New York Times: "Iran's top nuclear negotiator was heading back to Tehran on Sunday to consult with his nation's leadership, as negotiators remained divided over how to limit and monitor Tehran's nuclear program and even on how to interpret the preliminary agreement they reached two months ago. With all sides now acknowledging that the talks would need to continue beyond Tuesday, once considered the absolute deadline for a final deal, officials from several nations said some of the politically difficult questions ... are still just as vexing as they were when the 18-month negotiation odyssey began."

New York Times: "David Sweat, the remaining prison escapee on the run in northern New York for three weeks, was shot by a state trooper on Sunday, according to the authorities. Mr. Sweat, 35, was shot twice in the torso and was taken to Alice Hyde Medical Center in Malone, Gov. Andrew M. Cuomo said Sunday night at a news conference here. Mr. Sweat was in stable condition. 'The nightmare is finally over,' Mr. Cuomo said. The shooting occurred about 3:20 p.m. after Sgt. Jay Cook saw a suspicious man walking down a roadway in the Town of Constable, according to the state police. The sergeant ordered Mr. Sweat to stop, but he broke into a run and the sergeant, a firearms instructor, opened fire...." ...

... AP: Sweat "has been transported to an Albany hospital, where he is listed in critical condition."

Washington Post: "An unmanned SpaceX Falcon 9 rocket bound for the International Space Station exploded a couple of minutes after liftoff Sunday morning. It was the third cargo mission to the space station to be lost in recent months."

Guardian: "A solar plane took off for what could be the longest solo flight in history on Monday, with its Swiss pilot confronting the 'moment of truth' of a journey around the Pacific Ocean and around the world. The Solar Impulse 2 set off about 3am from Nagoya, Japan, en route to Hawaii, a trip expected to take five days and nights of continuous flight."

New York Times: "Greece will keep its banks closed on Monday and place restrictions on the withdrawal and transfer of money, Prime Minister Alexis Tsipras said in a televised address on Sunday night, as Athens tries to avert a financial collapse."

AP: Law enforcement officials are confident they are closing in on New York state prison escapee David Sweat.

Reader Comments (9)

Good Morning Marie and all,

Of course you're right. Nothing that happened last week is likely to alter anyone's core attitudes and beliefs one iota. About the only thing that ever does is personal experience, often traumatic, and the change is not always for the better.

Old cliche: A conservative is a liberal who's been mugged.
Flip side: A liberal is a conservative who's been arrested.

Overlaying all is the greatest failing of the human psyche: confirmation bias. That is hard wired in all of us, that is what is in our DNA. To overcome it requires rigorous self discipline and, above all, self skepticism. These are rare qualities that vanish altogether when people feel threatened or frightened.

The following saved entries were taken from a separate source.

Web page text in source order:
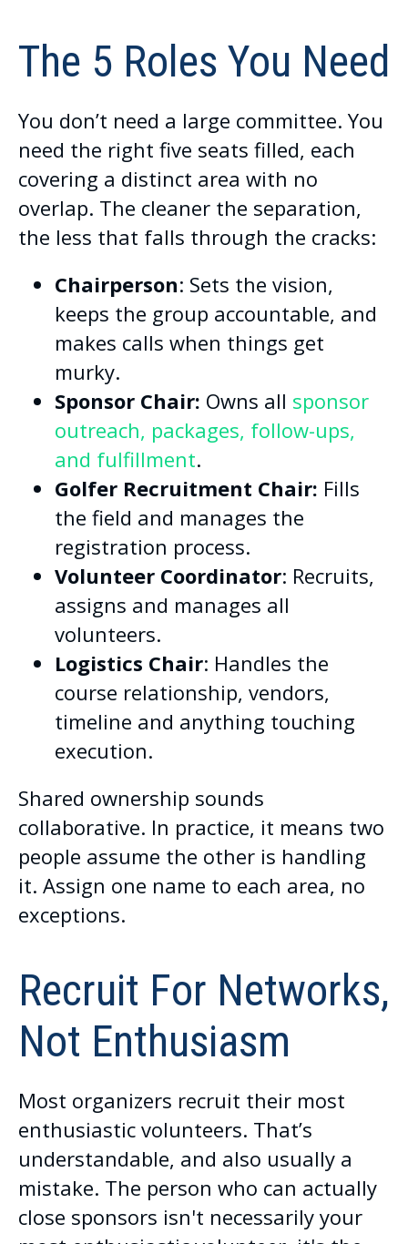
The 5 Roles You Need
You don’t need a large committee. You
need the right five seats filled, each
covering a distinct area with no
overlap. The cleaner the separation,
the less that falls through the cracks:
Chairperson: Sets the vision,
keeps the group accountable, and
makes calls when things get
murky.
Sponsor Chair: Owns all sponsor
outreach, packages, follow-ups,
and fulfillment.
Golfer Recruitment Chair: Fills
the field and manages the
registration process.
Volunteer Coordinator: Recruits,
assigns and manages all
volunteers.
Logistics Chair: Handles the
course relationship, vendors,
timeline and anything touching
execution.
Shared ownership sounds
collaborative. In practice, it means two
people assume the other is handling
it. Assign one name to each area, no
exceptions.
Recruit For Networks,
Not Enthusiasm
Most organizers recruit their most
enthusiastic volunteers. That’s
understandable, and also usually a
mistake. The person who can actually
close sponsors isn't necessarily your
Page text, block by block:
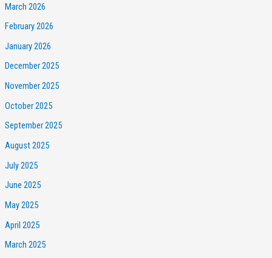
March 2026
February 2026
January 2026
December 2025
November 2025
October 2025
September 2025
August 2025
July 2025
June 2025
May 2025
April 2025
March 2025
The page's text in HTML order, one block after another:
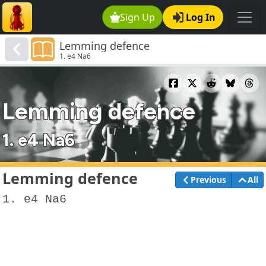
Sign Up Log In
Lemming defence
1. e4 Na6
Lemming defence
1. e4 Na6
Lemming defence
Previous All
1. e4 Na6
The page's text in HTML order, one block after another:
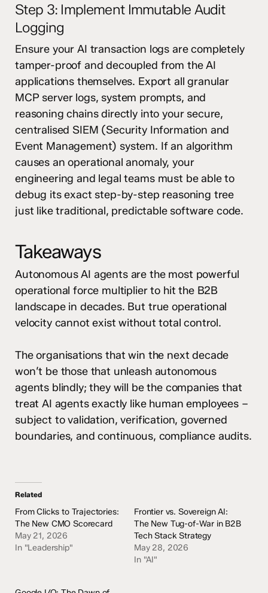
Step 3: Implement Immutable Audit
Logging
Ensure your AI transaction logs are completely
tamper-proof and decoupled from the AI
applications themselves. Export all granular
MCP server logs, system prompts, and
reasoning chains directly into your secure,
centralised SIEM (Security Information and
Event Management) system. If an algorithm
causes an operational anomaly, your
engineering and legal teams must be able to
debug its exact step-by-step reasoning tree
just like traditional, predictable software code.
Takeaways
Autonomous AI agents are the most powerful
operational force multiplier to hit the B2B
landscape in decades. But true operational
velocity cannot exist without total control.
The organisations that win the next decade
won’t be those that unleash autonomous
agents blindly; they will be the companies that
treat AI agents exactly like human employees –
subject to validation, verification, governed
boundaries, and continuous, compliance audits.
Related
From Clicks to Trajectories:
The New CMO Scorecard
May 21, 2026
In "Leadership"
Frontier vs. Sovereign AI:
The New Tug-of-War in B2B
Tech Stack Strategy
May 28, 2026
In "AI"
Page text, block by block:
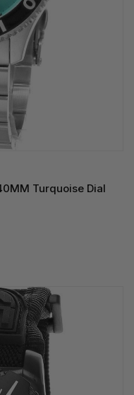
Turquoise Dial
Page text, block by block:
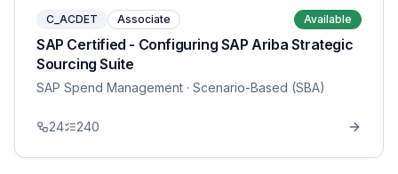
C_ACDET Associate Available
SAP Certified - Configuring SAP Ariba Strategic
Sourcing Suite
SAP Spend Management · Scenario-Based (SBA)
24 240
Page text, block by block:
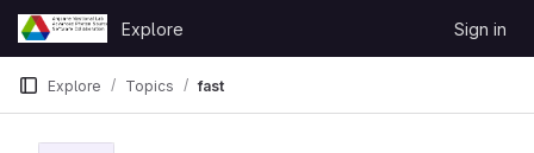
Skip to content
GitLab
Explore Sign in
Explore Topics fast
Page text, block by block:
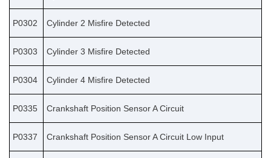
P0302 Cylinder 2 Misfire Detected
P0303 Cylinder 3 Misfire Detected
P0304 Cylinder 4 Misfire Detected
P0335 Crankshaft Position Sensor A Circuit
P0337 Crankshaft Position Sensor A Circuit Low Input
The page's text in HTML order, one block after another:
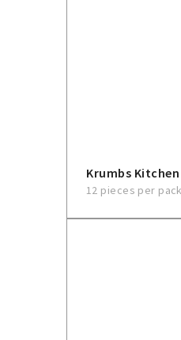
Krumbs
12 pieces per pack
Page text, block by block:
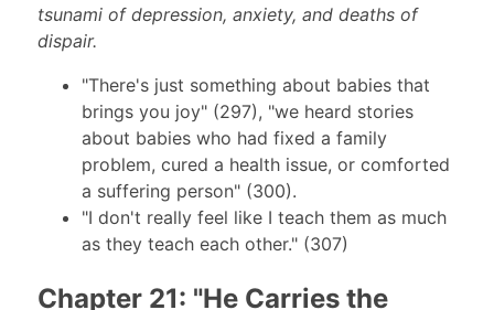
tsunami of depression, anxiety, and deaths of
dispair.
"There's just something about babies that
brings you joy" (297), "we heard stories
about babies who had fixed a family
problem, cured a health issue, or comforted
a suffering person" (300).
"I don't really feel like I teach them as much
as they teach each other." (307)
Chapter 21: "He Carries the
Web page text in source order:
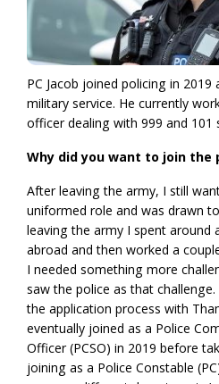
PC Jacob joined policing in
military service. He currently
officer dealing with 999 and 101
Why did you want to join the
After leaving the army, I still
uniformed role and was drawn
leaving the army I spent around
abroad and then worked a
I needed something more
saw the police as that
the application process with
eventually joined as a Police
Officer (PCSO) in 2019 before
joining as a Police Constable
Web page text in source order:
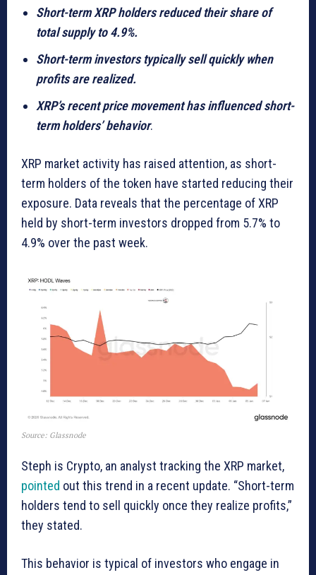
Short-term XRP holders reduced their share of
total supply to 4.9%.
Short-term investors typically sell quickly when
profits are realized.
XRP’s recent price movement has influenced short-
term holders’ behavior.
XRP market activity has raised attention, as short-
term holders of the token have started reducing their
exposure. Data reveals that the percentage of XRP
held by short-term investors dropped from 5.7% to
4.9% over the past week.
Source: Glassnode
Steph is Crypto, an analyst tracking the XRP market,
pointed out this trend in a recent update. “Short-term
holders tend to sell quickly once they realize profits,”
they stated.
This behavior is typical of investors who engage in
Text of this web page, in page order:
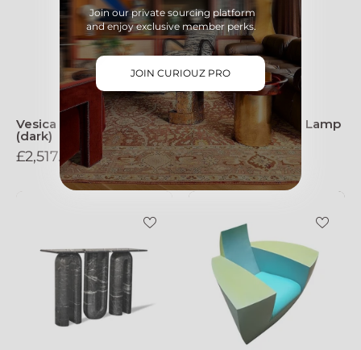
Vesica Pisces Wall Lamp
(dark)
£2,517.00 GBP
(light)
Vesica Pisces Wall Lamp
(light)
£2,517.00 GBP
Join our private sourcing platform
and enjoy exclusive member perks.
JOIN CURIOUZ PRO
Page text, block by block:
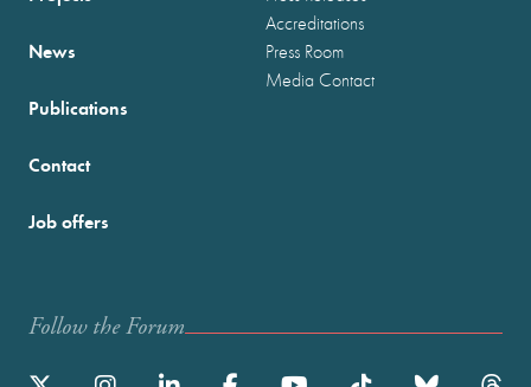
News
Publications
Accreditations
Press Room
Media Contact
Contact
Job offers
Follow the Forum
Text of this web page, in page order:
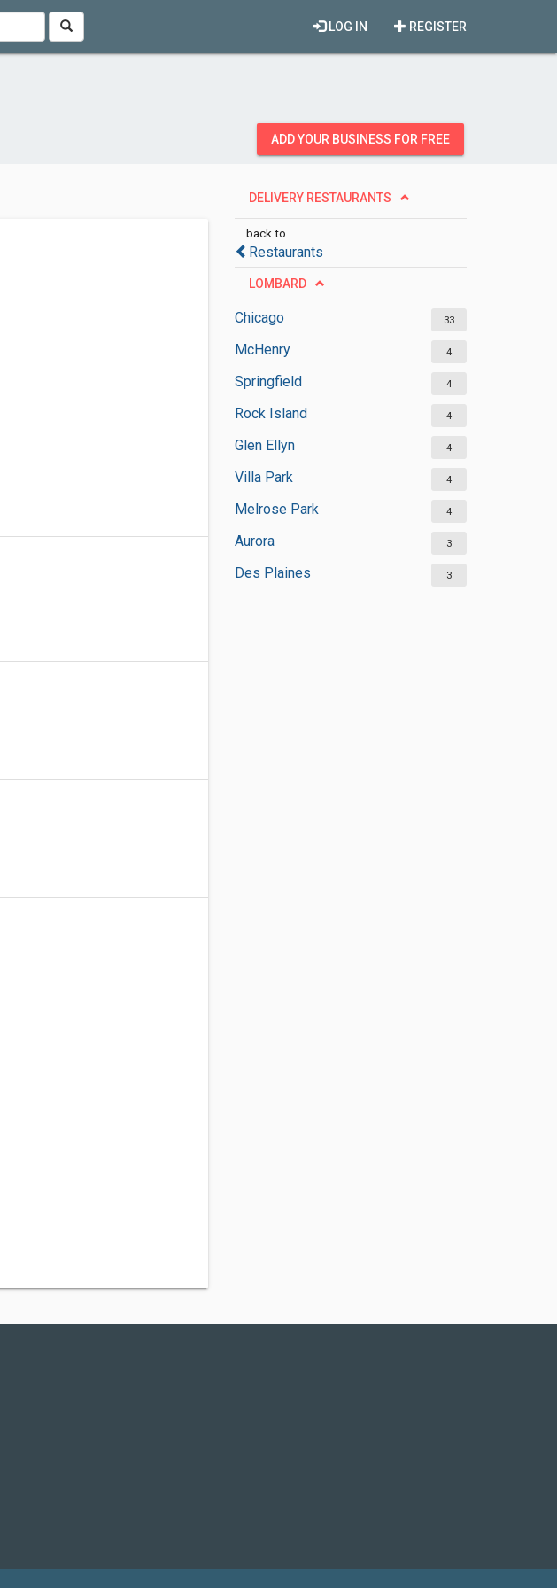
REGISTER
LOG IN
ADD YOUR BUSINESS FOR FREE
DELIVERY RESTAURANTS
back to
Restaurants
LOMBARD
Chicago 33
McHenry 4
Springfield 4
Rock Island 4
Glen Ellyn 4
Villa Park 4
Melrose Park 4
Aurora 3
Des Plaines 3
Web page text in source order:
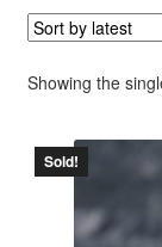
Showing the
Sold!
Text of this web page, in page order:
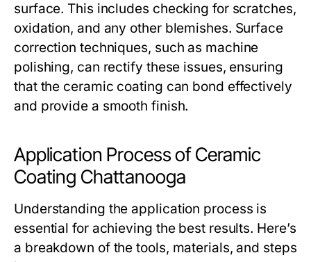
surface. This includes checking for scratches,
oxidation, and any other blemishes. Surface
correction techniques, such as machine
polishing, can rectify these issues, ensuring
that the ceramic coating can bond effectively
and provide a smooth finish.
Application Process of Ceramic
Coating Chattanooga
Understanding the application process is
essential for achieving the best results. Here’s
a breakdown of the tools, materials, and steps
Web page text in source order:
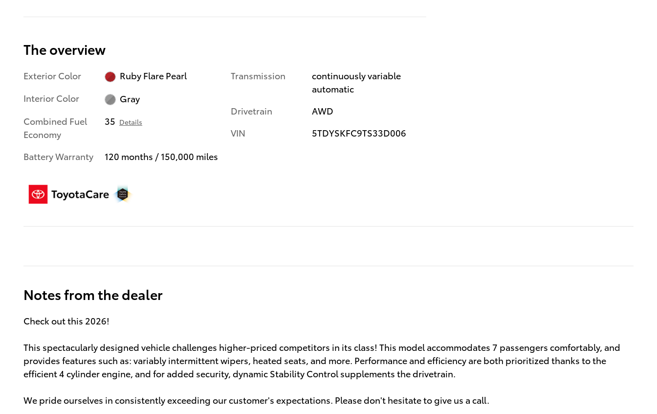
The overview
Exterior Color
Ruby Flare Pearl
Interior Color
Gray
Combined Fuel
Economy
35 Details
Battery Warranty 120 months / 150,000 miles
Transmission
continuously variable
automatic
Drivetrain
AWD
VIN
5TDYSKFC9TS33D006
Notes from the dealer
Check out this 2026!
This spectacularly designed vehicle challenges higher-priced competitors in its class! This model accommodates 7 passengers comfortably, and
provides features such as: variably intermittent wipers, heated seats, and more. Performance and efficiency are both prioritized thanks to the
efficient 4 cylinder engine, and for added security, dynamic Stability Control supplements the drivetrain.
We pride ourselves in consistently exceeding our customer's expectations. Please don't hesitate to give us a call.

Several years ago, one of my student interns, a young black woman, asked: "Why do some white people hate us? Shouldn't it be the other way around? We are the injured party after all. We were enslaved and discriminated against, not them."

People hate those they have wronged because the alternative is to hate what they themselves have done -- to face the evil within themselves. Many will fight to the death to avoid doing that. This is the courage of the confederacy that it's apologists celebrate and honor. Perhaps the only way to change them is to shame them into finding some real courage -- make them face the facts.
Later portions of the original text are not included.